I think you're right that I need to free myself of it.

Irenes (many)

@aud and mitigations that just become an endless chain of "we'll re-train the thing based on the feedback that we got it wrong at the previous step" are generally not the best idea because, like, there's no reason to think we can actually stay ahead in that arms race

Asta [AMP]

@[email protected] ah, yeah, sorry. I really meant "solved" for a particular time and place for a particular set of cases. In the sense that yahoo, etc, had 'solved' it during their heyday, so to speak.

But perhaps that's still not correct, even with a rather loosey-goosey definition of what solving means.

Irenes (many)

@aud oh good sorry to belabor the point!

Asta [AMP]

@[email protected] I guess the idea of "where is the information and how do we find it?" is unsolvable so long as time keeps flowing. There's just approaches that work better than others, until they don't.

Asta [AMP]

@[email protected] agreed.

(that's actually a big reason why we're having this discussion, in that I feel very free and un-judged to propose whatever comes to mind, whether I can see and work through the flaws or not. You're not only very insightful and helpful, but you're also very non-judgemental and safe to bounce even non-working ideas against. It's nice)

Asta [AMP]

@[email protected] Well, and then I think that comes down to a sort of fundamental issue with the approach, too, which harkens back to you saying that maybe search itself is dead. Constant 're-training' might stem the bleeding, but it also might mean your approach is just... not going to work and you're just throwing bandaids on top of it.

(see: LLMs and "fixes" for the most obvious example. But SEO spam is possibly a form of that as well)

Irenes (many)

@aud awww!!!! that's really sweet of you to say. we try really hard at that, but we still feel like we fail a lot

Asta [AMP]

@[email protected] No no, it's good. Even though I'm less devoted to the idea of 'search' as my language might indicate (I'm really just using it as a shorthand for 'how do get information?'), it's still very much bound up in my thinking as to how information might be obtained.

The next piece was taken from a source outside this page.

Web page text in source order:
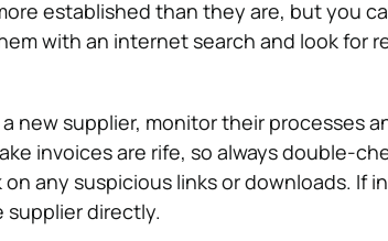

I mean, the idea of asking questions and receiving an answer and judging its suitability is... well, old. As you're aware. And search engines try to present themselves as basically that in a very literal form. So as the "current existing model", they definitely dominate my brain space.

Asta [AMP]

@[email protected] I know the feeling (as someone who tries for the same thing... most of the time. When someone is in good faith), but I can safely say I always feel that way about any discussion we've had!